§ SUPPLIED DATA:
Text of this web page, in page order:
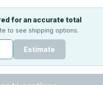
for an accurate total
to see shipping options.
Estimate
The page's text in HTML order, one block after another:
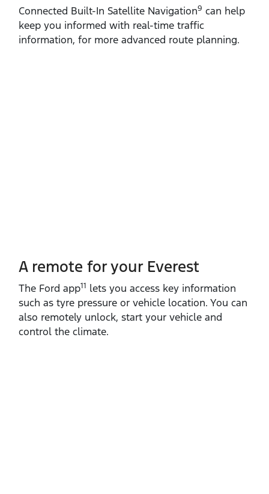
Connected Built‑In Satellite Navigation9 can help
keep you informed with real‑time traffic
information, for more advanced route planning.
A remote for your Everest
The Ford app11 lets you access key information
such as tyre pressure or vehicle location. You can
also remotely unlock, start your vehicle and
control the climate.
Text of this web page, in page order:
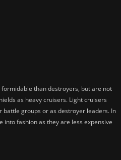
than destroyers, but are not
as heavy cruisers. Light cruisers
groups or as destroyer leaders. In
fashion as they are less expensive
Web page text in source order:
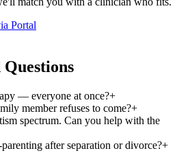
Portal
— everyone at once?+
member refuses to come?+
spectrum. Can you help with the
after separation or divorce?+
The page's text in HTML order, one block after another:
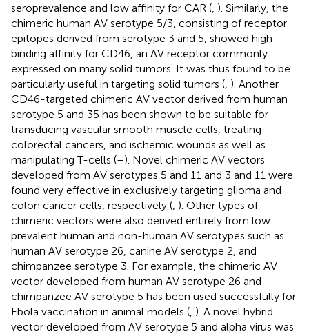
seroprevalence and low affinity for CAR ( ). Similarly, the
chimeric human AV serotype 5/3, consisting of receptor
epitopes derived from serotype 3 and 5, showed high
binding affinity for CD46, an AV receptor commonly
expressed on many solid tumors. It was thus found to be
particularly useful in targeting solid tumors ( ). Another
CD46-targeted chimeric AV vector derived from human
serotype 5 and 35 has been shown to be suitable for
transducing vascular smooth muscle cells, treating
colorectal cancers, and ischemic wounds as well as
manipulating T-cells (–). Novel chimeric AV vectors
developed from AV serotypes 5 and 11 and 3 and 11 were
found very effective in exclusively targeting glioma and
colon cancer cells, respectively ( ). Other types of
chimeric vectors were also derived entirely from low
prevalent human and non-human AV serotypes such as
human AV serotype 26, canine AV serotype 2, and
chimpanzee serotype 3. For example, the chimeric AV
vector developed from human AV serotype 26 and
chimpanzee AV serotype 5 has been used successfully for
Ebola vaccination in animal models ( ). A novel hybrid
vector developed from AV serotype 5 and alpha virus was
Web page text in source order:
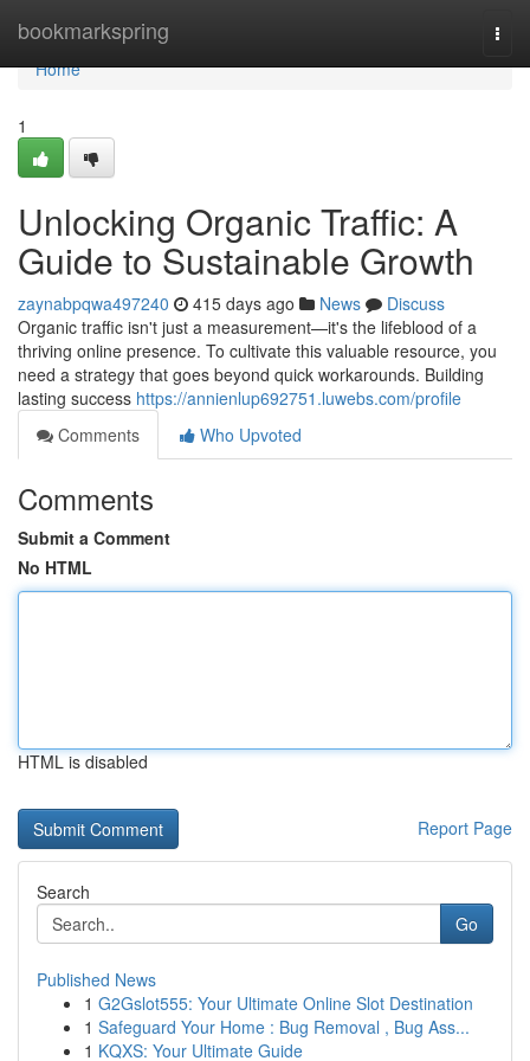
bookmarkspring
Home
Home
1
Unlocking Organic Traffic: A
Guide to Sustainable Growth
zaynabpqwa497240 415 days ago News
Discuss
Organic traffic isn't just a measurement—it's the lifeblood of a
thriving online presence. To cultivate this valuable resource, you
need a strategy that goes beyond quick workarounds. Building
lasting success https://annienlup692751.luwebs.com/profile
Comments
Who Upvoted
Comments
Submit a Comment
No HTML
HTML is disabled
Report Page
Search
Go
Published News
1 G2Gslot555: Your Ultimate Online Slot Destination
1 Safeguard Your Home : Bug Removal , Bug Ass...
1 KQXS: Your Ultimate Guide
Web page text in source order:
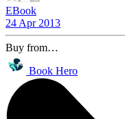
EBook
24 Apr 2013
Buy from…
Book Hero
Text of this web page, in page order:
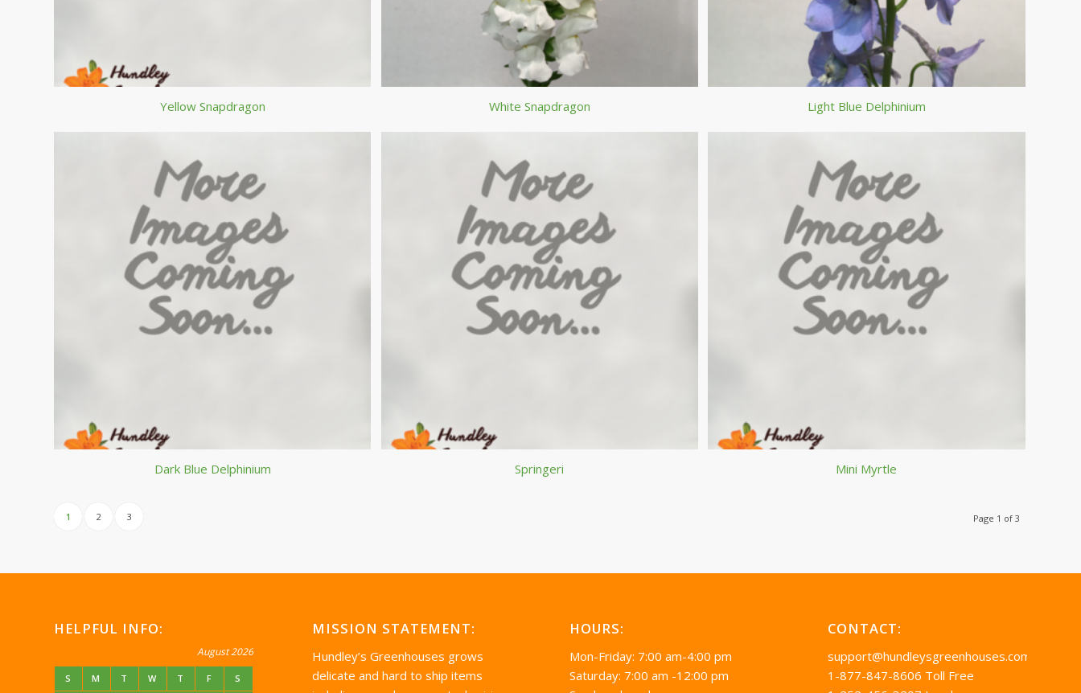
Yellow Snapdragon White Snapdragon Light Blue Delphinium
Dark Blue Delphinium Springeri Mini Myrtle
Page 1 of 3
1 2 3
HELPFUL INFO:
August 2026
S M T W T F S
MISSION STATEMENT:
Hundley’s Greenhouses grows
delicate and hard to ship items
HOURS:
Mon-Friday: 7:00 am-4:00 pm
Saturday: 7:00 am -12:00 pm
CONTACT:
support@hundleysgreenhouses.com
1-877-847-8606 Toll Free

---

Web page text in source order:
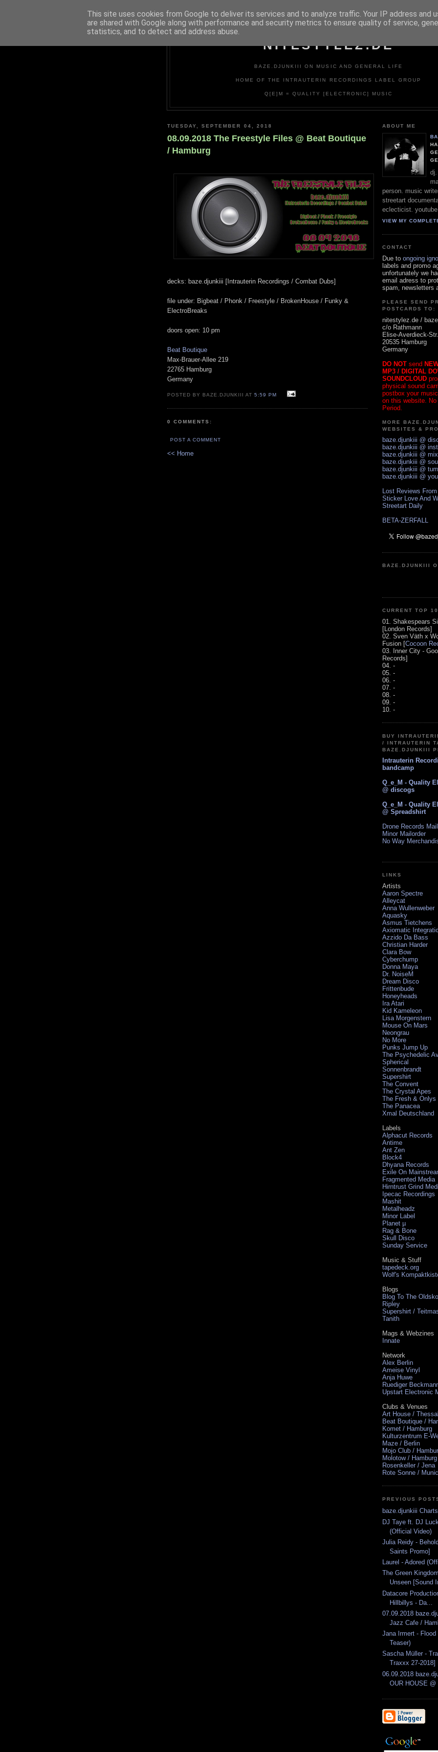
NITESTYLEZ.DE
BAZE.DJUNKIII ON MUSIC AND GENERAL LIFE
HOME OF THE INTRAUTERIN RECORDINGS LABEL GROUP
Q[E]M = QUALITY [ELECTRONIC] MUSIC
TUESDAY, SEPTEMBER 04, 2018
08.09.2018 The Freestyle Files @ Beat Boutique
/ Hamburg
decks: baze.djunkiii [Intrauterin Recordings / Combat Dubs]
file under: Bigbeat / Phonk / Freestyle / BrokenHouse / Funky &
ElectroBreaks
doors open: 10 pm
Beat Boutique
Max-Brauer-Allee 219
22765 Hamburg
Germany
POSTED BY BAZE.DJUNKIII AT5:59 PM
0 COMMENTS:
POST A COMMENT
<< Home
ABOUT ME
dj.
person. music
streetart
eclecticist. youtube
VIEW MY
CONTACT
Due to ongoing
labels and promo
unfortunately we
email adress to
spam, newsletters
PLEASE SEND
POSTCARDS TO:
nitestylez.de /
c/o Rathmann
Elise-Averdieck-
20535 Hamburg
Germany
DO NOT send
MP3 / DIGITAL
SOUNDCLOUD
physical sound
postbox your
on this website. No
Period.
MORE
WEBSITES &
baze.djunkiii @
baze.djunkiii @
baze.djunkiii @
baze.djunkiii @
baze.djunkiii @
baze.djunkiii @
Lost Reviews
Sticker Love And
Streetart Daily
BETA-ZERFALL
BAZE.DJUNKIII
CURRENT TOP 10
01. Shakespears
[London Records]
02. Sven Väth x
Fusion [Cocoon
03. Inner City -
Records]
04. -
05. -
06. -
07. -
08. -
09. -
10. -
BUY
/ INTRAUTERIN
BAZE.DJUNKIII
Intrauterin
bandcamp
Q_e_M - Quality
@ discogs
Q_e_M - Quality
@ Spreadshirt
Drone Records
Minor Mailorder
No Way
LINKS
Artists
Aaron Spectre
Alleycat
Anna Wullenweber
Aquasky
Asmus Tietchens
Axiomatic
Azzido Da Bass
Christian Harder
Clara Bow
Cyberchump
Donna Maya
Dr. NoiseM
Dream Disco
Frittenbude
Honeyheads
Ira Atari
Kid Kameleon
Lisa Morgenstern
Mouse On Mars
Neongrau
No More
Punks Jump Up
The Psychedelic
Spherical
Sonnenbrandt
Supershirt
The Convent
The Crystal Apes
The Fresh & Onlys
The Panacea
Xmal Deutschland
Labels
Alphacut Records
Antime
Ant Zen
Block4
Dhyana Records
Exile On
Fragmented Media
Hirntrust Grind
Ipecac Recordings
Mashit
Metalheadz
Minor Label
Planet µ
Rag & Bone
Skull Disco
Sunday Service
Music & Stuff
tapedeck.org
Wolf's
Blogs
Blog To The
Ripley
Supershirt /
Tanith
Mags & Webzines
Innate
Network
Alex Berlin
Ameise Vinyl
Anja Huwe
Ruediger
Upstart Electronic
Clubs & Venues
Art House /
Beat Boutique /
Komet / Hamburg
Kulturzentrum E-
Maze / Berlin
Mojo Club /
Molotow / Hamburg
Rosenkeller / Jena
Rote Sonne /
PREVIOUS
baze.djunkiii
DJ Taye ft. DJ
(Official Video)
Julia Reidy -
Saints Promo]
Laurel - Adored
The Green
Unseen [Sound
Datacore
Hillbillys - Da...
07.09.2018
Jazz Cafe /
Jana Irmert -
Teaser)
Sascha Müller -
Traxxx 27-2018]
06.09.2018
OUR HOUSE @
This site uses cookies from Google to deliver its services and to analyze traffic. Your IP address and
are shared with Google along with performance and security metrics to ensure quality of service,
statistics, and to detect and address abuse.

...

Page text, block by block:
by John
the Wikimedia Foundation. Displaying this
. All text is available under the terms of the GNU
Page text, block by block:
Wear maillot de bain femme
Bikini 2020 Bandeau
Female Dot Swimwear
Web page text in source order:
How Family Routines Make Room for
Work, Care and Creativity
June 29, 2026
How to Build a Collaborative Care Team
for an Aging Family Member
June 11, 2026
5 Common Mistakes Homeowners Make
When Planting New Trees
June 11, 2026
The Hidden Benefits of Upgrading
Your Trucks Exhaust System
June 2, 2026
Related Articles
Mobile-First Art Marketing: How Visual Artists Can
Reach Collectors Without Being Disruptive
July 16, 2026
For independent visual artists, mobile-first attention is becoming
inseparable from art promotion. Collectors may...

§ EXERCISE REQUIREMENTS:
All lines above that hold the string "Boutique" should be copied.

§ RESPONSE TO THIS TASK:
08.09.2018 The Freestyle Files @ Beat Boutique
Beat Boutique
Beat Boutique /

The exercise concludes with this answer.